Work task = Scan the entries below for the word "Brooklyn". Copy out every line in which it occurs.

Data for the task =

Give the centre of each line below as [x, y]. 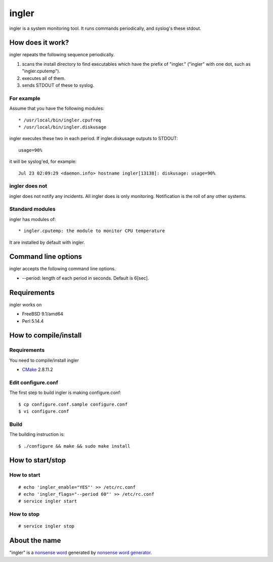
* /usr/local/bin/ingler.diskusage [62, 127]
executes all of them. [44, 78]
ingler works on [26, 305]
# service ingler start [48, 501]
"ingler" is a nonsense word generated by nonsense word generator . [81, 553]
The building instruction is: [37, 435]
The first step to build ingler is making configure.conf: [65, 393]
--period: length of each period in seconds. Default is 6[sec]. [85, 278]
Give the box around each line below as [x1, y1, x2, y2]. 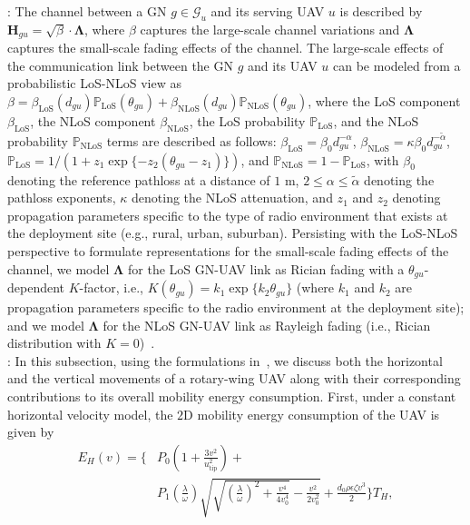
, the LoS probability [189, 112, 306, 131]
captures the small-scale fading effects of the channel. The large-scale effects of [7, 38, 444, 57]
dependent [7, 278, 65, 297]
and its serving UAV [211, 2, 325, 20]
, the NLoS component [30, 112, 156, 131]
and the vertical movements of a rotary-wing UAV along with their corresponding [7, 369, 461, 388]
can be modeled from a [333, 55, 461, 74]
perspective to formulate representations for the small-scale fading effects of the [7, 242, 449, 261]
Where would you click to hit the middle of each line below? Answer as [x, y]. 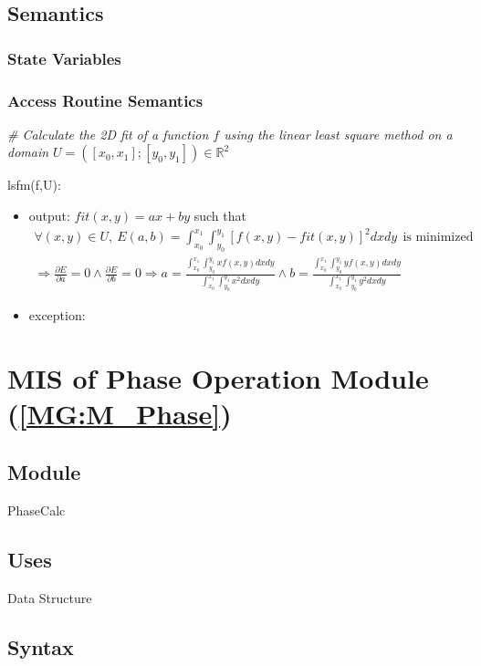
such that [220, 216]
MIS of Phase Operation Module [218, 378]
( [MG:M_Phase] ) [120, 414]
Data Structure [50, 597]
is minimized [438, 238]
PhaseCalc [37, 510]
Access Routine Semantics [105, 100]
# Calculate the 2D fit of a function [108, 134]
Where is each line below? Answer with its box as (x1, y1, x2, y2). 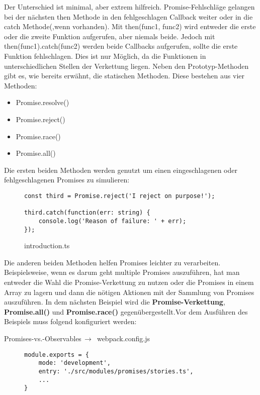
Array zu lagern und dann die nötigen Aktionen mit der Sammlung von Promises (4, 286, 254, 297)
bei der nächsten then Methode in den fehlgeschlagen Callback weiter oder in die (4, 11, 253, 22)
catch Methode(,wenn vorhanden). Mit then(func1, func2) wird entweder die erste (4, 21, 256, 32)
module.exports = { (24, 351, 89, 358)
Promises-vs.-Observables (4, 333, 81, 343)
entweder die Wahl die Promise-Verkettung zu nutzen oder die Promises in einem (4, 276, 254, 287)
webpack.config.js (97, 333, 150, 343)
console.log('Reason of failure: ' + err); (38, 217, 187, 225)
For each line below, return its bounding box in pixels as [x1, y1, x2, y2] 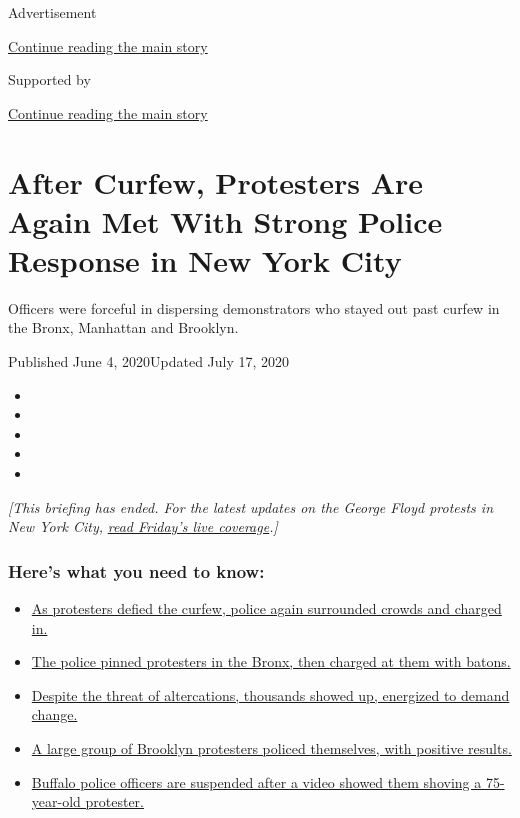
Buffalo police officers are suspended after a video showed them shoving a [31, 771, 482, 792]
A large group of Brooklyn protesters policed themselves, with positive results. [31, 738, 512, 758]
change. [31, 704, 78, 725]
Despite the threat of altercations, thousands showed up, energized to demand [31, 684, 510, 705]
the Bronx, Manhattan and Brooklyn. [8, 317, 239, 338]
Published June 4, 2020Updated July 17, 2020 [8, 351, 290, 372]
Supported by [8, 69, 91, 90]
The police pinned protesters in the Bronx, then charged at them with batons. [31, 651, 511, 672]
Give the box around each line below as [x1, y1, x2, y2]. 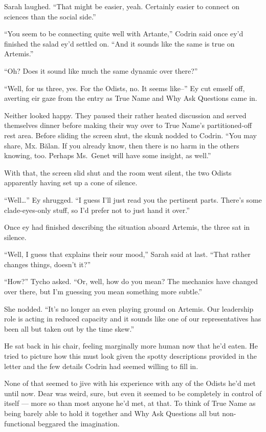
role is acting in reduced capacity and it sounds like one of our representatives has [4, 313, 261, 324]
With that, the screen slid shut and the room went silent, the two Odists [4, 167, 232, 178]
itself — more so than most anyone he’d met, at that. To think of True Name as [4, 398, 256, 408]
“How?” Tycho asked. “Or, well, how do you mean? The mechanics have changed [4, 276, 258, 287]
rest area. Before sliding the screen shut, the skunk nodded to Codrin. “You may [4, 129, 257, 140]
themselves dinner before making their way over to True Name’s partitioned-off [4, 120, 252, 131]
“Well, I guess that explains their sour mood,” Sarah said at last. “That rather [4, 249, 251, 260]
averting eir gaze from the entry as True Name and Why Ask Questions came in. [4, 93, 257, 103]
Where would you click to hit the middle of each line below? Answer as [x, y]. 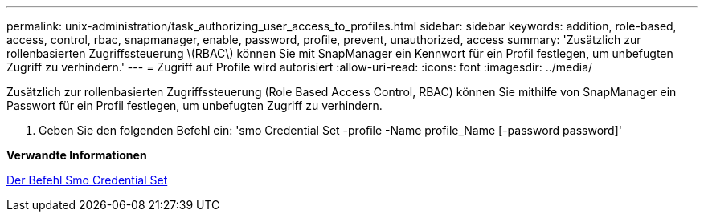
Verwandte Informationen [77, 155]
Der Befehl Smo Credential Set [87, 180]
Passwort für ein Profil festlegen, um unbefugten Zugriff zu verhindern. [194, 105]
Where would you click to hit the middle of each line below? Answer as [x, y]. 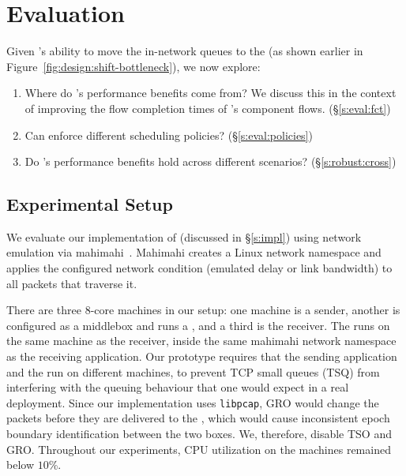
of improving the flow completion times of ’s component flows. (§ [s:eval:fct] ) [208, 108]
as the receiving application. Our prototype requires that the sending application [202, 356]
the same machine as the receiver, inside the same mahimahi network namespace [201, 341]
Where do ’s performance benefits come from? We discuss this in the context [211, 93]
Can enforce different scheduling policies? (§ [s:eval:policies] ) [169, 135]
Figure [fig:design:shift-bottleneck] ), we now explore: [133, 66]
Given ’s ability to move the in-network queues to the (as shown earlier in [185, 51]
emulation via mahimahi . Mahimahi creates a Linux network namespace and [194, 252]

* * *

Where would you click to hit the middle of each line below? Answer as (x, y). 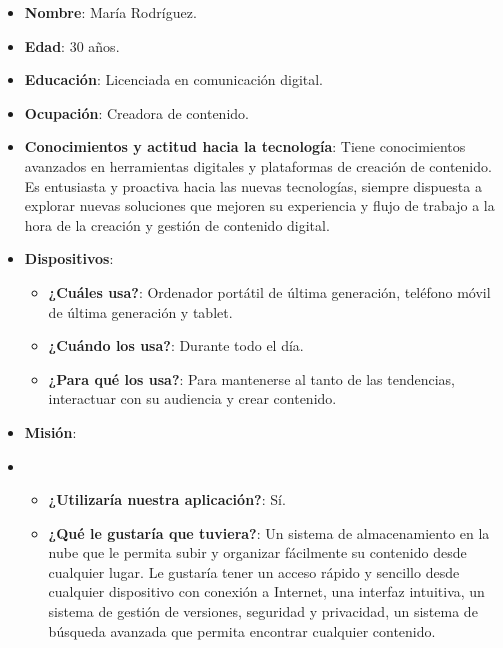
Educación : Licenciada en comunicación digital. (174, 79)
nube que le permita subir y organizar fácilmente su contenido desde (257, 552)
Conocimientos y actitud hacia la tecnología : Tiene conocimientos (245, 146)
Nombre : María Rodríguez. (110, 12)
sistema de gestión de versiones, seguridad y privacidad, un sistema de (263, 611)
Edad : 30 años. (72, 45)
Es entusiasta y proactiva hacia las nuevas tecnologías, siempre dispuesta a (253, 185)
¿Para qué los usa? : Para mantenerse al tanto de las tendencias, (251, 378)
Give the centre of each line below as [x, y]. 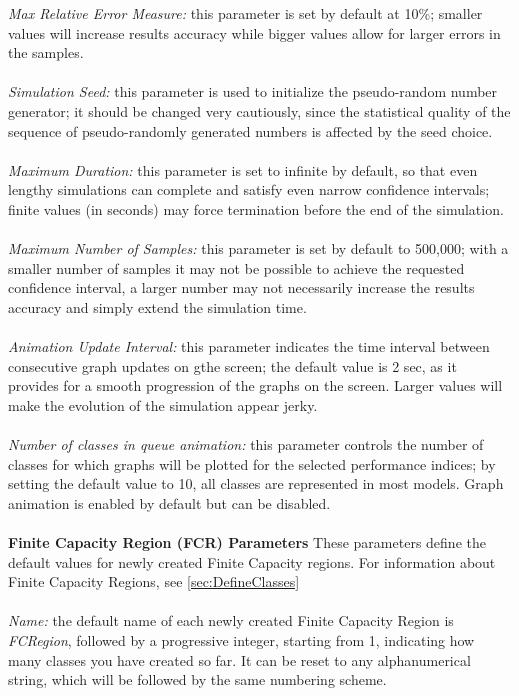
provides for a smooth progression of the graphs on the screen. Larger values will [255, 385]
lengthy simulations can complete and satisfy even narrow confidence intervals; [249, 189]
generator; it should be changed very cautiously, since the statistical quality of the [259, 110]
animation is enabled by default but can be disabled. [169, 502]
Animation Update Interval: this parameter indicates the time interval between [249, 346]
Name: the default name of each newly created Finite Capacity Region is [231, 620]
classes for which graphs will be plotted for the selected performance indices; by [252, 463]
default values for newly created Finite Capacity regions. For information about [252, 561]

* * *

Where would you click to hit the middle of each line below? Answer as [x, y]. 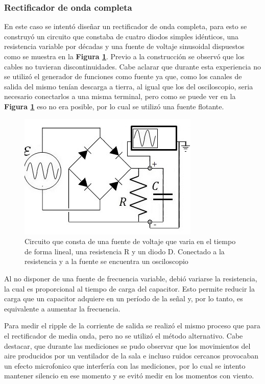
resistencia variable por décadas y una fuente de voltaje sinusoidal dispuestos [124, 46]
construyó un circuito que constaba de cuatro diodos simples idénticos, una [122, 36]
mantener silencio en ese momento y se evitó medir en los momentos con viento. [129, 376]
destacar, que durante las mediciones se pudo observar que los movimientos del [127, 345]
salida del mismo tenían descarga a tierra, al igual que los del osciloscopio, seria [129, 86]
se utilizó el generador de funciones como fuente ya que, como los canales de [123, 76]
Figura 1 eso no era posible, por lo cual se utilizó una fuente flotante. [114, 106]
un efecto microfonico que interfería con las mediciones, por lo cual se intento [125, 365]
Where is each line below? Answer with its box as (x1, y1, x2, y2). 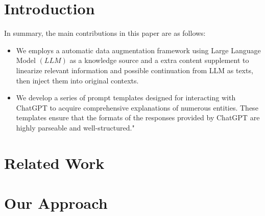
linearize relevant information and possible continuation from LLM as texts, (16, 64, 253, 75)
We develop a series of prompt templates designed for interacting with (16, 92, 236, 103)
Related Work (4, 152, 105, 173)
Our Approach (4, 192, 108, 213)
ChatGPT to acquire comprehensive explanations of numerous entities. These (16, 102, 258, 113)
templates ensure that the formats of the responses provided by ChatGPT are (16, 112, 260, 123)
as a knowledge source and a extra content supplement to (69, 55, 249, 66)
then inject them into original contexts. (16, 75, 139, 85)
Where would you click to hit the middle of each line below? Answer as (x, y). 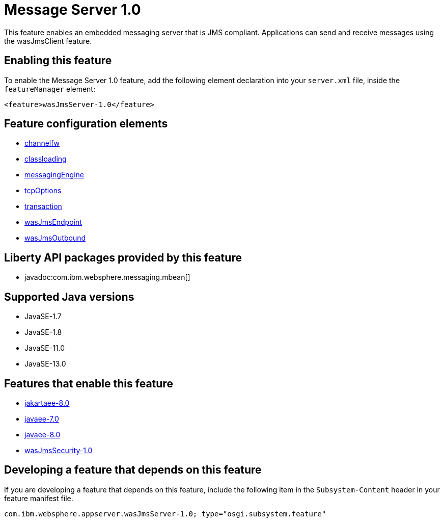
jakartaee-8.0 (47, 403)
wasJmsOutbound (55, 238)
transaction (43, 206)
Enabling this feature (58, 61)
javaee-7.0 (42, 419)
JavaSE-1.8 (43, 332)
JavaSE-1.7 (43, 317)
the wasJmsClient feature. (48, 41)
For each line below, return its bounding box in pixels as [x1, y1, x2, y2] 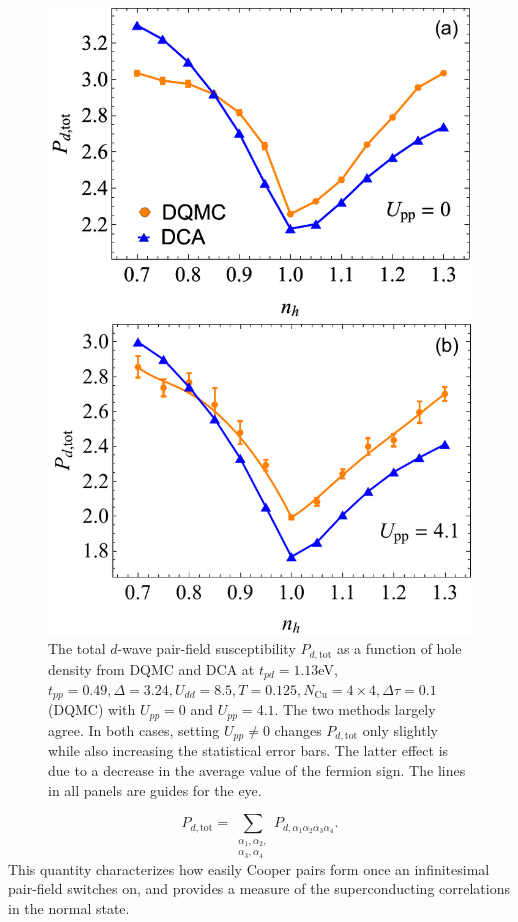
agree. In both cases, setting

Answer section =
A large group of Brooklyn protesters policed themselves, with positive results. [31, 738, 512, 758]
the Bronx, Manhattan and Brooklyn. [8, 317, 239, 338]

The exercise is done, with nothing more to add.